"""
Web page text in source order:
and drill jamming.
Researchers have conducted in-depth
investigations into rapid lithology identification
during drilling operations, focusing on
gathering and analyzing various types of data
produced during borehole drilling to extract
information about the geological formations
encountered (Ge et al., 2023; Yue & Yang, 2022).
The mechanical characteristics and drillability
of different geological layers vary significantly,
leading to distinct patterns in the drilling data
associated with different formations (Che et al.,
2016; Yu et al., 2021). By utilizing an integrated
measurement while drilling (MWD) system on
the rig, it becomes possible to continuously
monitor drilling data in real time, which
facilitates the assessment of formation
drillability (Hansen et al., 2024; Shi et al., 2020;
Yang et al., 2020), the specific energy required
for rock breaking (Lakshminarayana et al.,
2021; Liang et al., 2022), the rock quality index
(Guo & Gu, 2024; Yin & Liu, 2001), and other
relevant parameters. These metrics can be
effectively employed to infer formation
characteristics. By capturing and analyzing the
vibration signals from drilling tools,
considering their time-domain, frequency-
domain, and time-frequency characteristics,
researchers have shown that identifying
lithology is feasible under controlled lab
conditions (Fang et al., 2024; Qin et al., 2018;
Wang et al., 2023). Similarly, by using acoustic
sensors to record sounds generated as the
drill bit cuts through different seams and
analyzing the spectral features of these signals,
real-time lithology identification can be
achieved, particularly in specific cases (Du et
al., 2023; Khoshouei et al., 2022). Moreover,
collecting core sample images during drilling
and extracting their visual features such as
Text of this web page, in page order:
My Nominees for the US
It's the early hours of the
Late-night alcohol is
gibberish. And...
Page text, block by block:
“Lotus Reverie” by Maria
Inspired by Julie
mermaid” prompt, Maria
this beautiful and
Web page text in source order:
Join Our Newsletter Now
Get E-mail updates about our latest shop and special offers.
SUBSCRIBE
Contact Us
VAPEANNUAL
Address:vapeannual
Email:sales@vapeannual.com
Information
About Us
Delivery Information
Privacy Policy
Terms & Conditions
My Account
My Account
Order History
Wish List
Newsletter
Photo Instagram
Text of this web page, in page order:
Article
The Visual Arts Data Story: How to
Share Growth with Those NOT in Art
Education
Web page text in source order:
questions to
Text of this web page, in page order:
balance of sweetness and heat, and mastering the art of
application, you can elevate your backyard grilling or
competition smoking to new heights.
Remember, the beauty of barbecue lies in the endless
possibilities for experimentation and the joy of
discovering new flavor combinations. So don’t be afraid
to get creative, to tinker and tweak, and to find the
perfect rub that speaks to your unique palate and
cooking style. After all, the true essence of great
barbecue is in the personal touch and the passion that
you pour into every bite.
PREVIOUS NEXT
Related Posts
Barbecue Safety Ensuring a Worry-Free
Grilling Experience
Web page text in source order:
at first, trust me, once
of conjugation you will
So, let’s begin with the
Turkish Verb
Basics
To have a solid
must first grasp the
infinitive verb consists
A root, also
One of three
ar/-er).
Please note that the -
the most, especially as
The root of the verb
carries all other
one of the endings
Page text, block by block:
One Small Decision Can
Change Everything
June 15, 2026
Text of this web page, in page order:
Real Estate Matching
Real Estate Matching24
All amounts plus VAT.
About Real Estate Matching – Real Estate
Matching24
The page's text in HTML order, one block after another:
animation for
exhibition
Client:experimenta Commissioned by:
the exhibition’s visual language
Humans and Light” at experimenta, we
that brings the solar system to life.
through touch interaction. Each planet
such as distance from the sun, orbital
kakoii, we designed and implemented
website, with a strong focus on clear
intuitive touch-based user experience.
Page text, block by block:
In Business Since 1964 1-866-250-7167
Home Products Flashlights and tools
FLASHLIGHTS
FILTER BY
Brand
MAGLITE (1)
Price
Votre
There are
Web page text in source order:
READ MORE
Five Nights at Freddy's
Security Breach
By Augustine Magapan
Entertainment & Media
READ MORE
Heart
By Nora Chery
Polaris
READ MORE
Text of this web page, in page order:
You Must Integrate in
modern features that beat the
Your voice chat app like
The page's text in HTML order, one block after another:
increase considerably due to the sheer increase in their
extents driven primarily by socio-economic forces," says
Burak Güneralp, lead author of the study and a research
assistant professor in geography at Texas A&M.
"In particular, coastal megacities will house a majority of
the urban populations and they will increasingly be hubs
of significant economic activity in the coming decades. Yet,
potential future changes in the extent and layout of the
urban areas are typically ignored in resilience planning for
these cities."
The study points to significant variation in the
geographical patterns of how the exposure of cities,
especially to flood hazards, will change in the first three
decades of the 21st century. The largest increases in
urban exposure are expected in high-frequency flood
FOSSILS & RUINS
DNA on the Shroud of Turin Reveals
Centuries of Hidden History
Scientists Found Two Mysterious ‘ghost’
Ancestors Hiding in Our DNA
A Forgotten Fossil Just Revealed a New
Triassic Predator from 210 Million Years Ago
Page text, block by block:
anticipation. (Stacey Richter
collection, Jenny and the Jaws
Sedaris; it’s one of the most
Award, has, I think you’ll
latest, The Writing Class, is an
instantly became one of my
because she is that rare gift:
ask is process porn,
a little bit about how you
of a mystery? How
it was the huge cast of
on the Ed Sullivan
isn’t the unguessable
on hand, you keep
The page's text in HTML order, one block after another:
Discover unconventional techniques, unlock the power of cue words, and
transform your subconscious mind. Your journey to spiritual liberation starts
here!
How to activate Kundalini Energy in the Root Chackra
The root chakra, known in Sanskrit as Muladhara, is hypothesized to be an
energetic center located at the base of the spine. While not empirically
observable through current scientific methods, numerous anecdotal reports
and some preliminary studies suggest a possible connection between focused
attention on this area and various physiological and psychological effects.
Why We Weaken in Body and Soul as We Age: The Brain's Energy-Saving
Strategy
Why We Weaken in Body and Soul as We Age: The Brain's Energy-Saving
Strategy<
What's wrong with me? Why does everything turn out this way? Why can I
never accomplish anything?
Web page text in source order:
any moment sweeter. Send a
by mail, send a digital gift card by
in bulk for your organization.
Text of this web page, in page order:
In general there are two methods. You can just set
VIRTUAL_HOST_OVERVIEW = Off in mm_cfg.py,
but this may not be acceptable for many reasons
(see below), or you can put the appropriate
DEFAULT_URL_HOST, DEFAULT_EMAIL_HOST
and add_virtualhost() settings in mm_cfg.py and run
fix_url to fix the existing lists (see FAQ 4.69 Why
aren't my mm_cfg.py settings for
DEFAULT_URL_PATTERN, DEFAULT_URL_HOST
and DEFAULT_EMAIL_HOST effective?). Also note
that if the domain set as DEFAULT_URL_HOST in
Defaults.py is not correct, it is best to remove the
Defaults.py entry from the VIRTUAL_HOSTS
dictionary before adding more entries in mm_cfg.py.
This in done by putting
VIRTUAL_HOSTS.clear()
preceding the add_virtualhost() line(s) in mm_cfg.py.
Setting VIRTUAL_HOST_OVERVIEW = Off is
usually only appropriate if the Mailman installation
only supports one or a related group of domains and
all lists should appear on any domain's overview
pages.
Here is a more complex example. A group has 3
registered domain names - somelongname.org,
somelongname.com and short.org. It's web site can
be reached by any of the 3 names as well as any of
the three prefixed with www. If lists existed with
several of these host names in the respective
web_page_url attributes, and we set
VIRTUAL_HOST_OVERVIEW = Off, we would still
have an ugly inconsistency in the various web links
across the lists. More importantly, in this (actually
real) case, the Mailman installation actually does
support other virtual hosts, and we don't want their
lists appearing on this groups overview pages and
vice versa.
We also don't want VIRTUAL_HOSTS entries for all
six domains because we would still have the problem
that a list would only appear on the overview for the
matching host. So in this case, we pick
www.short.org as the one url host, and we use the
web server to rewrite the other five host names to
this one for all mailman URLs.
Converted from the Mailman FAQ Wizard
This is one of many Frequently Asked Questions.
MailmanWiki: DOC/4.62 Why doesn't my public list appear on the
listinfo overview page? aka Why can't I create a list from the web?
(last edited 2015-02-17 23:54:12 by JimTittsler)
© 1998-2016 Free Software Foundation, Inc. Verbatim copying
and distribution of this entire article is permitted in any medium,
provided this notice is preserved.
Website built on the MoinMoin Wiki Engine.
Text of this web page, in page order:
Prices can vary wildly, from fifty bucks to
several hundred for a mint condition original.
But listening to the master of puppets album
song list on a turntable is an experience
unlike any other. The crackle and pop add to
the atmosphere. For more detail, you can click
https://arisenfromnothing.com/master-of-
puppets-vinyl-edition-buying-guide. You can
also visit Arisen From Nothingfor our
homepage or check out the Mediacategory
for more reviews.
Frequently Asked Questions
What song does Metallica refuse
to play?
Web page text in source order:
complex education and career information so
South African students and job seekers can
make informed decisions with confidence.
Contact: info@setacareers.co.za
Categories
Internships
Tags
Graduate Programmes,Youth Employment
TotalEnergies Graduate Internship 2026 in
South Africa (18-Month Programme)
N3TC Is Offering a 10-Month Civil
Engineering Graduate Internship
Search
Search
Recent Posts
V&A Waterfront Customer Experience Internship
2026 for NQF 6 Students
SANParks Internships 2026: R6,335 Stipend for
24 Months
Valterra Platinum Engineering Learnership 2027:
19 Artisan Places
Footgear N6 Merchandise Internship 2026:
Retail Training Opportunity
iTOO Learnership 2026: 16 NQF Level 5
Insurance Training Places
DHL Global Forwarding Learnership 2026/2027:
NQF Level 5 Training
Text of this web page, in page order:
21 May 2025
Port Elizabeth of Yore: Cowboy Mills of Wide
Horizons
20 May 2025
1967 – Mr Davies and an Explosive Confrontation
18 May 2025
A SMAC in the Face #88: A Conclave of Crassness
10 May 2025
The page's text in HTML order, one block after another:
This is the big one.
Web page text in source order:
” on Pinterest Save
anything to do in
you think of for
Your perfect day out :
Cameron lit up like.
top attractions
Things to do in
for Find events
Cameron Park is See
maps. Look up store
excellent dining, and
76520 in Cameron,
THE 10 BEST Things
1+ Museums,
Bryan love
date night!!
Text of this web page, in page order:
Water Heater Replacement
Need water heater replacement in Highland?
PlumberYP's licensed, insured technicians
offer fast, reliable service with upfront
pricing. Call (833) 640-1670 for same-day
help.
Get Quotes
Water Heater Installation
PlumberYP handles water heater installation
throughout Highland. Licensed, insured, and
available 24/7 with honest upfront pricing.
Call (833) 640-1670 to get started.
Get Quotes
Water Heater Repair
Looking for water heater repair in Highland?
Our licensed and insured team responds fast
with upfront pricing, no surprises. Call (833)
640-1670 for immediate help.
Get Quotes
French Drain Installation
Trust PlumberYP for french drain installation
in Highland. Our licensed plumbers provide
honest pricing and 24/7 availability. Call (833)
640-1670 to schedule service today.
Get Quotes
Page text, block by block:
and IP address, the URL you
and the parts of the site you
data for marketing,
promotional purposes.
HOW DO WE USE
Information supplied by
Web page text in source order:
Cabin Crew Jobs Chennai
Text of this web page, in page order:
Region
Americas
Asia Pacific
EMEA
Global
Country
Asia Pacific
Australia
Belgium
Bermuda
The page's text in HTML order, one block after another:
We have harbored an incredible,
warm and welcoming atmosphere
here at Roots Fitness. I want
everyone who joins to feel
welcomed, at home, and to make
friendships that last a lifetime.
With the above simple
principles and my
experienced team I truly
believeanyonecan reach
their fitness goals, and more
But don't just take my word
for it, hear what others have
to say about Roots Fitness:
"""
Everything above from the line with "have an ugly" to the line with "vice versa.", both included, must be repeated exactly, and nothing outside that range.

have an ugly inconsistency in the various web links
across the lists. More importantly, in this (actually
real) case, the Mailman installation actually does
support other virtual hosts, and we don't want their
lists appearing on this groups overview pages and
vice versa.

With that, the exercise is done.